EXERCISE OBJECTIVE: Pick each line containing "concentration" out of the records.

*** RECORD EXTRACTS Section Begins ***

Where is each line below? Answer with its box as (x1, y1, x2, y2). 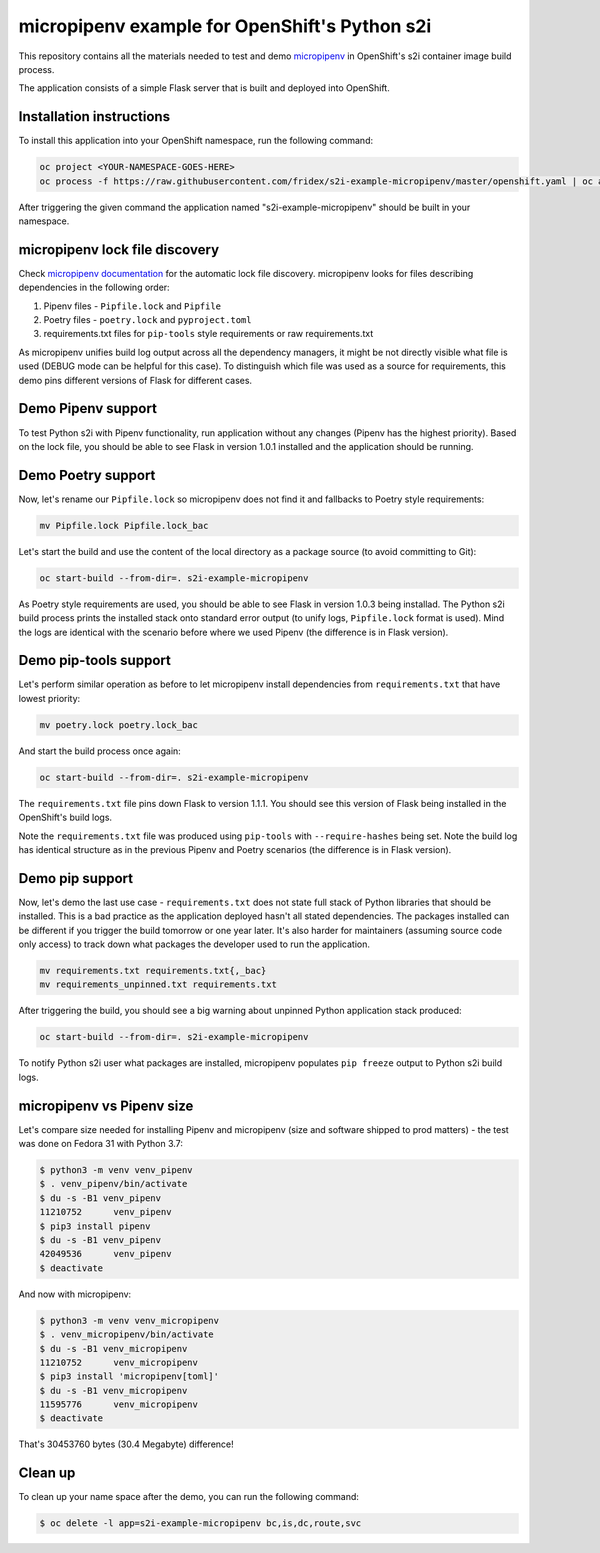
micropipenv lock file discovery (18, 241, 220, 258)
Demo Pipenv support (18, 400, 157, 417)
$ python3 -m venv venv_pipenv (39, 1165, 194, 1176)
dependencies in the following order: (18, 281, 170, 294)
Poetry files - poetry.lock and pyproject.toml (43, 314, 252, 326)
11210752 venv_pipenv (39, 1206, 172, 1218)
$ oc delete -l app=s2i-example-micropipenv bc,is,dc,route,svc (39, 1518, 362, 1529)
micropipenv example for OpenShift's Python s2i (18, 15, 432, 37)
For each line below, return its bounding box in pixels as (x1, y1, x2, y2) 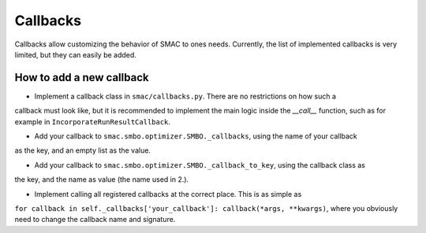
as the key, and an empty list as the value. (14, 146, 151, 155)
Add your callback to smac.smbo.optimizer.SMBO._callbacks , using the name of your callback (34, 131, 358, 141)
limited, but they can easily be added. (14, 50, 137, 59)
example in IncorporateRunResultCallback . (14, 116, 171, 126)
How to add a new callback (14, 71, 149, 84)
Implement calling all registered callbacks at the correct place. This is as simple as (34, 189, 302, 198)
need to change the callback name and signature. (14, 215, 176, 224)
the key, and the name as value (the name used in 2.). (14, 175, 189, 184)
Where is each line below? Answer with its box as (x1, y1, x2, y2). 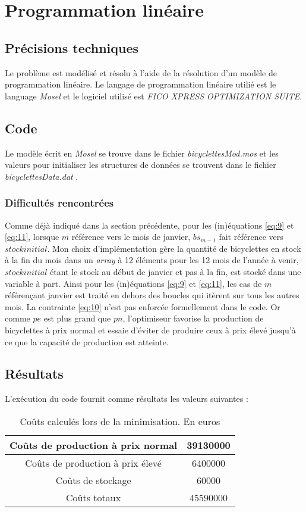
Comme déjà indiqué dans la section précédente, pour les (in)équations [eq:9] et (5, 218, 294, 231)
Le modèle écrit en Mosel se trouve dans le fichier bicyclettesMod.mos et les (5, 146, 279, 159)
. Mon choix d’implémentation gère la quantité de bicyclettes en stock (47, 242, 301, 254)
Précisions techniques (5, 38, 139, 57)
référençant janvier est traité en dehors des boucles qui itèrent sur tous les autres (5, 289, 299, 301)
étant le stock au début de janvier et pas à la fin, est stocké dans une (50, 265, 301, 277)
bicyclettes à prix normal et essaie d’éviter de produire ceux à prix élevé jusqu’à (5, 323, 296, 336)
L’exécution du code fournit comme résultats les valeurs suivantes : (5, 392, 248, 405)
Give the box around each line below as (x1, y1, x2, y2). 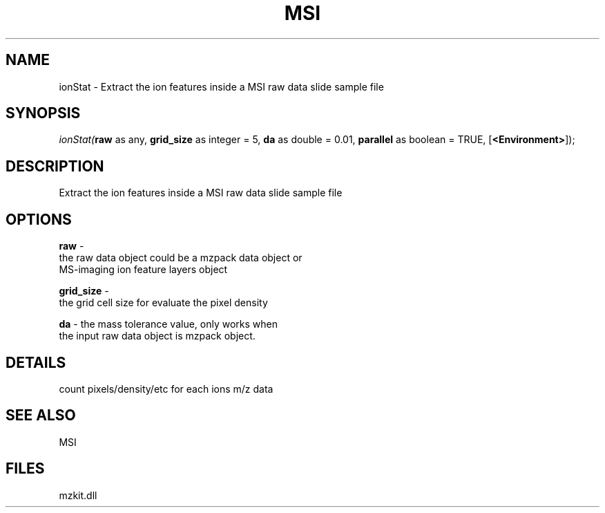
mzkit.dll (59, 489, 97, 501)
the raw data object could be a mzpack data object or (59, 252, 302, 264)
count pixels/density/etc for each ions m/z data (59, 382, 273, 395)
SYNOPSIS (6, 104, 81, 122)
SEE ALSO (6, 407, 76, 425)
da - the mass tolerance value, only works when (59, 318, 278, 330)
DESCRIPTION (6, 157, 104, 175)
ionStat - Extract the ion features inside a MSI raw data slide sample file (59, 80, 384, 93)
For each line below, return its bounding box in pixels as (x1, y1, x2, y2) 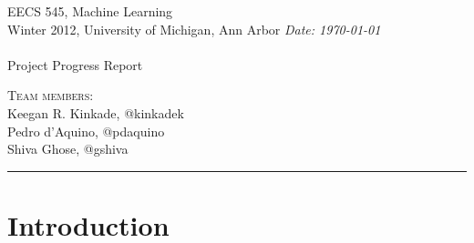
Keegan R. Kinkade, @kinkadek (7, 103, 184, 122)
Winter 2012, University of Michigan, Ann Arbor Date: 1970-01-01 (7, 19, 381, 38)
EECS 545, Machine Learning (7, 2, 173, 20)
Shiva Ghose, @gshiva (7, 139, 129, 158)
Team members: (7, 86, 94, 105)
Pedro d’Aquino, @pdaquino (7, 121, 165, 140)
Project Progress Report (7, 55, 143, 74)
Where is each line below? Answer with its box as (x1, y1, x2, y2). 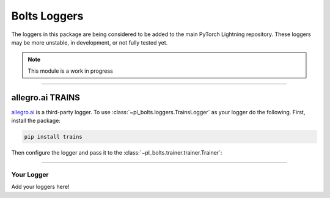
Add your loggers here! (11, 183, 70, 191)
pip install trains (24, 133, 82, 140)
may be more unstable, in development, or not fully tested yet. (11, 38, 168, 46)
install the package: (11, 117, 61, 125)
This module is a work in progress (28, 67, 113, 75)
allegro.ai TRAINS (11, 92, 81, 103)
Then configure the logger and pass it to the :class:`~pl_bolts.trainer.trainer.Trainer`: (11, 148, 222, 156)
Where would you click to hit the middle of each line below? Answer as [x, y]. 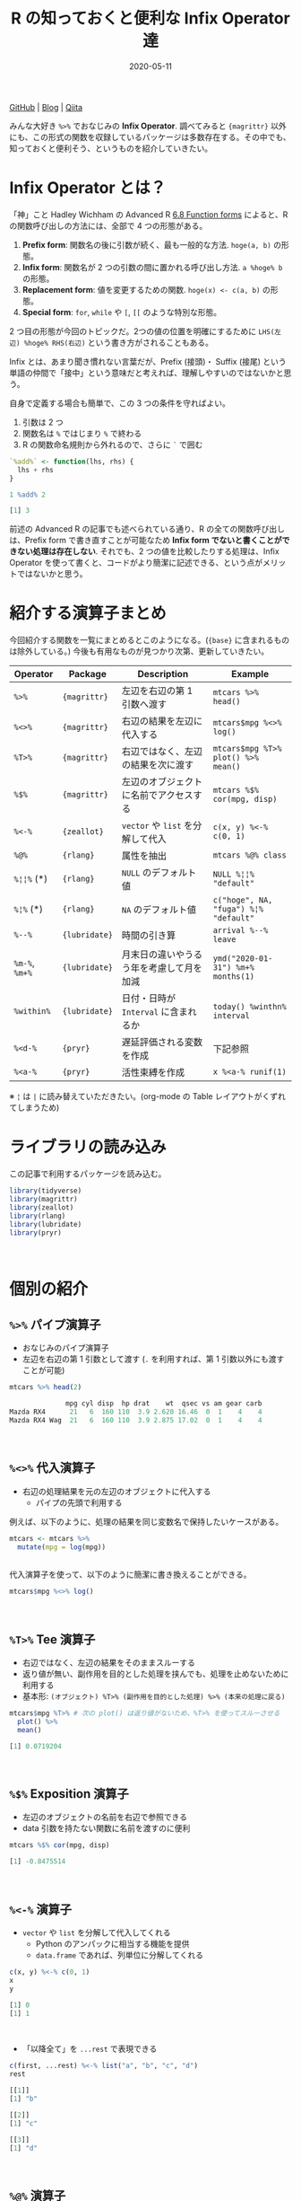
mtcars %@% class [249, 855]
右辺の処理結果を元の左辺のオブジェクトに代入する [116, 1491]
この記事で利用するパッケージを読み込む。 [88, 1174]
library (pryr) [36, 1233]
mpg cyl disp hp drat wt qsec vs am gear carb [164, 1404]
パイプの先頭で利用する [79, 1502]
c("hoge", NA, [243, 900]
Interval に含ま [155, 1012]
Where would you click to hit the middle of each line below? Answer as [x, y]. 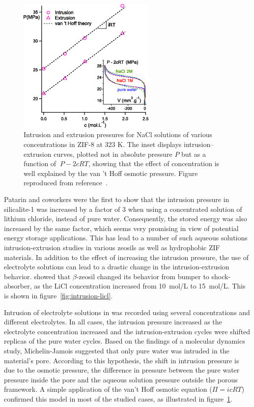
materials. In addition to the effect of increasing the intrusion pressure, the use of [127, 257]
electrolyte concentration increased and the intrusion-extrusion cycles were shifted [127, 331]
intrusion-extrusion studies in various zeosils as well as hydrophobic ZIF [112, 247]
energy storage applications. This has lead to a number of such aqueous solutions [126, 238]
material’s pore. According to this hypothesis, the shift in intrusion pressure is [122, 360]
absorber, [18, 286]
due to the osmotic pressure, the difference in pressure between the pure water [122, 370]
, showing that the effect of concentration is [154, 163]
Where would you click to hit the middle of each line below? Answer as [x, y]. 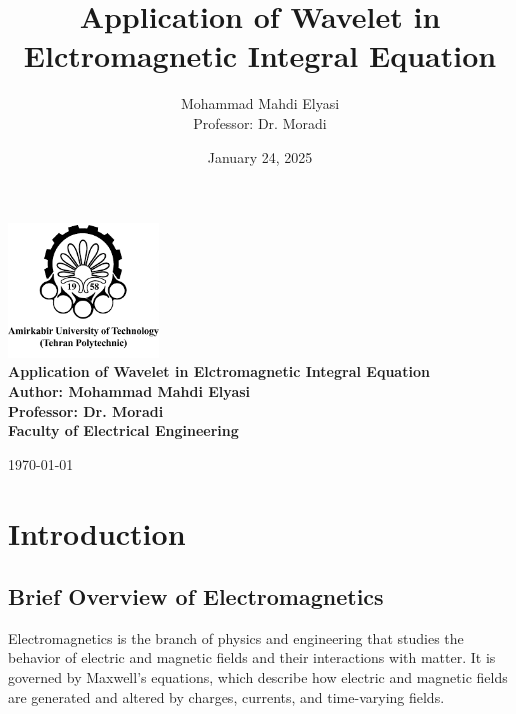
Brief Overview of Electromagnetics [196, 596]
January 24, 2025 [260, 156]
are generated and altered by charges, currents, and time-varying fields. [226, 696]
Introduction [97, 532]
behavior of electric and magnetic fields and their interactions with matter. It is [252, 657]
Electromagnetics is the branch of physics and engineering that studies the [236, 637]
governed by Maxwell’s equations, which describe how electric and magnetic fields [258, 677]
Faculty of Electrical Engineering [123, 430]
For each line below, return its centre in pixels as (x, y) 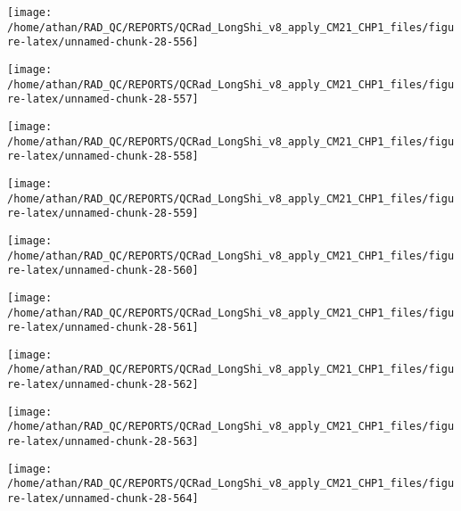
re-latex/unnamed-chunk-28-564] (103, 499)
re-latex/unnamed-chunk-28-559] (103, 214)
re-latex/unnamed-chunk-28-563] (103, 442)
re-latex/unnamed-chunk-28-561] (103, 328)
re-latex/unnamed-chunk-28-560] (103, 271)
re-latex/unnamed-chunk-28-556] (103, 42)
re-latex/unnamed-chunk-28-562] (103, 385)
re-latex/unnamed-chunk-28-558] (103, 157)
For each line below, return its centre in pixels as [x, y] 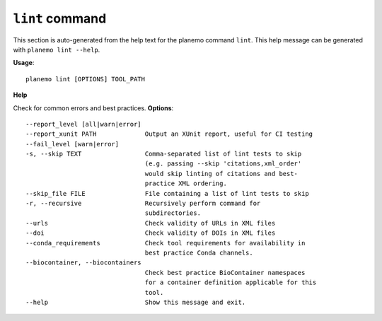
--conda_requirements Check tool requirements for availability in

*** RECORD EXTRACTS Section Ends ***

EXPECTED ANSWER:
electrolyte concentration increased and the intrusion-extrusion cycles were shifted [127, 331]
, showing that the effect of concentration is [154, 163]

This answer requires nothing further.